Information doesn’t exist in a vacuum; rather, it is surrounded and shaped by context, both internal and external. In addition to the context produced by the financial and business dimensions of the media, the concepts of post-truth and truthiness also emphasize that there is a wide-ranging spectrum of motivations and emotions that motivate everyday information consumption. Information-seeking, information selection, information avoidance, and information usage (which are all part of the information behavior continuum) contribute to our understanding of how information is consumed on a daily basis, and provide further understanding of why consumers are susceptible to fake news.

LEARNING THEORY

A brief mention of learning theory is appropriate here in order to gain a meta-level understanding of how people acquire and absorb the information around them. The subsequent discussion of information behavior is informed by these larger concepts of learning and understanding.

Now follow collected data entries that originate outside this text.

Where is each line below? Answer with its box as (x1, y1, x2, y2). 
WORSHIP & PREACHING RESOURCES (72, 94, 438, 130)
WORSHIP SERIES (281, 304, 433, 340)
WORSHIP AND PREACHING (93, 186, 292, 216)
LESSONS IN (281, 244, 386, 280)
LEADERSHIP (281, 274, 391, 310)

In his work The Three Dimensions of Learning (2002), Knud Illeris positions learning at the intersection of internal and external cognitive, emotional, and social learning processes. Tapping into the fields of education, psychology, and management, Illeris posits that learning has two fundamental assumptions. First, learning involves two distinct processes: an internal psychological process in which new information is acquired and added to existing knowledge, and an external process in which the individual’s information acquisition is shaped and influenced by their interactions with their environment. Second, the learning that occurs during these internal and external processes encompasses three socially situated contexts: the cognitive domain of knowledge acquisition, the psychological dimensions of emotion and motivation, and the social domains of communication and cooperation.

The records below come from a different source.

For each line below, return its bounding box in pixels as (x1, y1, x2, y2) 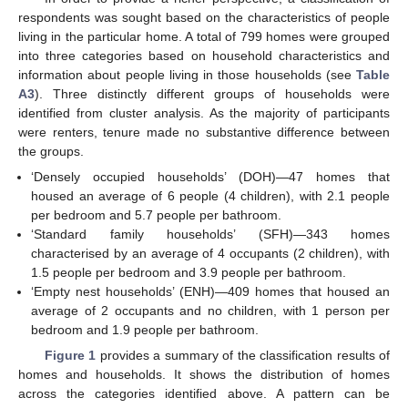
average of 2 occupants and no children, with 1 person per (31, 302, 390, 318)
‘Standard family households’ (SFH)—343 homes (31, 226, 390, 241)
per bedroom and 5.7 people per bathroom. (31, 207, 282, 222)
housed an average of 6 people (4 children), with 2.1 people (31, 188, 390, 203)
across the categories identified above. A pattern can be (18, 385, 390, 401)
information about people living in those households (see (18, 66, 356, 82)
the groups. (18, 143, 84, 158)
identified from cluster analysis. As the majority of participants (18, 105, 390, 120)

Similarly, Char Booth (2011), has written about reflective teaching and learning, and suggests that there are four factors of learning: memory, prior knowledge, environment, and motivation (42–46). When considering this typology, memory can be connected to the processing that one goes through when acquiring, filtering, and absorbing new information; information overload, which occurs when too much information is acquired and subsequently rejected, is also related to information processing. Prior knowledge refers to an individual’s existing mental schemas and shapes the way in which new information is accepted or rejected; for example, mental schemas can be rigid and cause cognitive dissonance and reinforce confirmation bias and filter bubbles (more on this later in the chapter). An individual’s prior knowledge can also indicate their readiness, or lack thereof, to receive new and/or conflicting information. The environment refers to the physical or mental factors that can influence information acquisition or rejection; for example, both anger and hunger could prevent an individual from being receptive to new information. The final factor, motivation, refers to the intrinsic and extrinsic factors that influence the procurement or dismissal of new information; an individual might be quite motivated to learn new facts when faced with an academic exam, and another person might be personally motivated to learn sign language to connect with a hearing-impaired friend.

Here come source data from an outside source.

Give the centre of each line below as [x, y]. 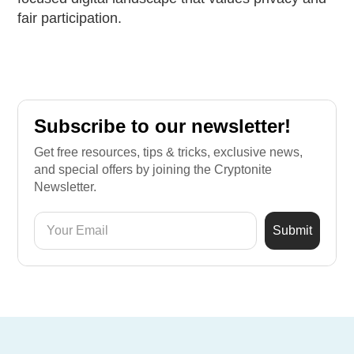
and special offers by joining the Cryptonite [153, 169]
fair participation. [70, 18]
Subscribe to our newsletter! [163, 126]
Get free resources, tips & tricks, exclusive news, [169, 152]
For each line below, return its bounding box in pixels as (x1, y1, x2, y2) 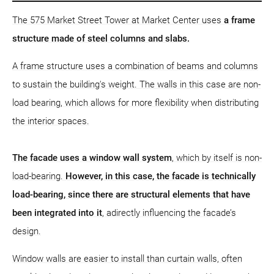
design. (12, 225, 41, 237)
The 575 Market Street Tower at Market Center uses (12, 14, 224, 26)
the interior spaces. (12, 115, 89, 127)
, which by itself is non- (172, 152, 262, 163)
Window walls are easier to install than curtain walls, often (12, 253, 242, 264)
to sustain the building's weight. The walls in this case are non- (12, 78, 261, 90)
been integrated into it (12, 207, 102, 218)
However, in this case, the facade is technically (65, 170, 256, 182)

What is important to note about the models presented by Booth and Illeris is that they emphasize the cognitive and the affective dimensions of learning and information acquisition. Learning, and consequently an individual’s information behavior patterns, are complex, multifaceted, and dynamic. It is no wonder that the fake news phenomenon is so complicated and challenging to address and resist. The following sections will address two of the primary cognitive aspects, and then several of the affective aspects, of fake news.

MISINFORMATION/DISINFORMATION

The two cognitive dimensions of information behavior that are most applicable to fake news are misinformation and disinformation. Misinformation and disinformation (mis/dis) can be thought of as two sides of the same coin. Misinformation is simply information that is incomplete (Fox 1983; Losee 1997; Zhou and Zhang 2007), but it can also be defined as information that is uncertain, vague, or ambiguous. However, misinformation may still be “true, accurate, and informative depending on the context” (Karlova and Lee 2011, 3). The Oxford English Dictionary defines “disinformation” as “the dissemination of deliberately false information.” This is especially true when the information in question is likely to be broadly and quickly disseminated, such as information on the Internet. Fallis (2009, 1–3) provides a more nuanced definition by suggesting that disinformation is carefully planned, can come from individuals or groups, can be circulated by entities other than the creators (i.e., misinformation spread by a news organization), and is typically written or verbal information. Hernon concurs by warning that “we can put quotation marks around anything and change meaning,” and that mis/dis is so easily spread because “the person doing the misuse might only be guilty of making something publicly available, through a listserv or electronic journal or newsletter, without checking the original source” (1995, 136). The key to disinformation is that it is created with malicious or ill intent. However, it can also be motivated by benevolence (e.g., little white lies meant to spare hurt feelings, or lying about a surprise) (Rubin 2010; Walczyk et al. 2008). In such cases, it really is context that enables an individual to begin to make sense of the mis/dis (or information in general) being presented to them.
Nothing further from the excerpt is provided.